1. **Solvency**: sum(balances) == address(this).balance — [VERIFIED L90]
2. **Total supply**: totalSupply == sum(all user shares) — [UNVERIFIED]
3. **Fee bound**: fee <= MAX_FEE (1000 bps) — [VERIFIED by require at L45]
4. **Non-zero denominator**: totalSupply > 0 before share calculation — [VIOLATED at L67, division-by-zero risk on first deposit]
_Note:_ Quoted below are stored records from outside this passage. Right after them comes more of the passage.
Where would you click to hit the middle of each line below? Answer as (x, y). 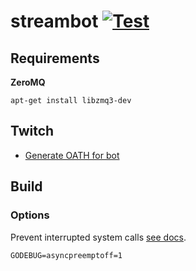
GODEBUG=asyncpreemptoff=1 (66, 255)
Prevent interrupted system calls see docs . (98, 237)
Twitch (32, 131)
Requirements (55, 58)
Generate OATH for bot (72, 155)
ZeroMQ (28, 82)
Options (30, 215)
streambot (54, 21)
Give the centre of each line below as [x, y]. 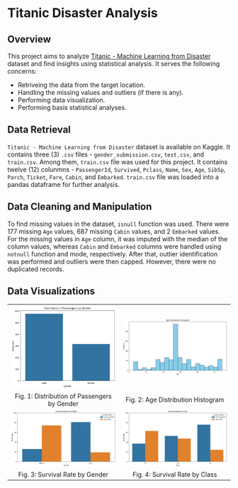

### Invariant Violation Findings

**FINDING**: Invariant 4 violated — first depositor can cause division by zero

- Location: L67 `shares = amount * totalSupply / totalAssets`
- When: totalSupply == 0 on first deposit
- Impact: DoS attack on first deposit; protocol initialization blocked
- Fix: Handle zero totalSupply case separately with initial share ratio

Output: Security Report

# Security Report: [Contract Name]

## Summary

- Functions analyzed: N
- Findings: N (Critical: X, High: Y, Medium: Z, Low: W)
- Invariants verified: N of M
- CEI violations: N

## Critical Findings

### [F-01] Reentrancy in withdraw()

- Location: `src/Pool.sol:L45`
- Pattern: External call before state update (CEI violation)
- Impact: Complete fund drainage
- Fix: Apply CEI pattern — update state before external call
- 5 Whys: [root cause chain]

## Invariant Status

| Invariant                  | Status     | Evidence            |
| -------------------------- | ---------- | ------------------- |
| sum(balances) == balance   | VERIFIED   | L90 invariant check |
| totalSupply == sum(shares) | UNVERIFIED | No test coverage    |

## Recommendations

1. [Critical] Fix reentrancy in withdraw() before deployment
2. [High] Add reentrancy guard as defense-in-depth
3. [Medium] Add formal invariant tests via Foundry invariant suite

Integration with Agent-Studio

Recommended Workflow

1. Invoke audit-context-building for initial code reconnaissance
2. Invoke building-secure-contracts for contract-specific analysis
3. Feed findings into security-architect for threat modeling
4. Use static-analysis (Semgrep/CodeQL) for automated confirmation
5. Use medusa-security for fuzzing-based invariant testing

Complementary Skills

| Skill | Relationship | | ------------------------ | ---------------------------------------------------- | | audit-context-building | Builds initial mental model before contract analysis | | security-architect | Consumes findings for threat modeling and STRIDE | | static-analysis | Automated SAST confirmation of manual findings | | medusa-security | Fuzzing and property-based testing for invariants | | variant-analysis | Finds similar vulnerability patterns across codebase | | web3-expert | Solidity/Ethereum ecosystem expertise |

Anti-Patterns

| Anti-Pattern | Why It Fails | Correct Approach | | ----------------------------------------------- | -------------------------------------------------------------- | ----------------------------------------------------------- | | Auditing only the happy path | Reentrancy and access control bugs are invisible in happy path | Explicitly trace every error path and external call | | Trusting function name for access control | onlyAdmin() might not check the actual admin role | Read the modifier implementation, not just its name | | Assuming Solidity 0.8 prevents all integer bugs | unchecked blocks, assembly, and casting bypass protection | Audit all unchecked blocks and type casts explicitly | | Skipping cross-function reentrancy | Cross-function reentrancy bypasses single-function guards | Map shared state across ALL functions making external calls | | Leaving invariants implicit | Unwritten invariants are unverified risks | Document every invariant in NatSpec before analysis |

Memory Protocol

Before starting: Check .claude/context/memory/learnings.md for prior contract audits of the same protocol or token standard.

During analysis: Write incremental findings to context report as discovered. Do not wait until the end.

After completion: Record key findings and patterns to .claude/context/memory/learnings.md. Record architecture decisions (CEI enforcement patterns, invariant frameworks) to decisions.md.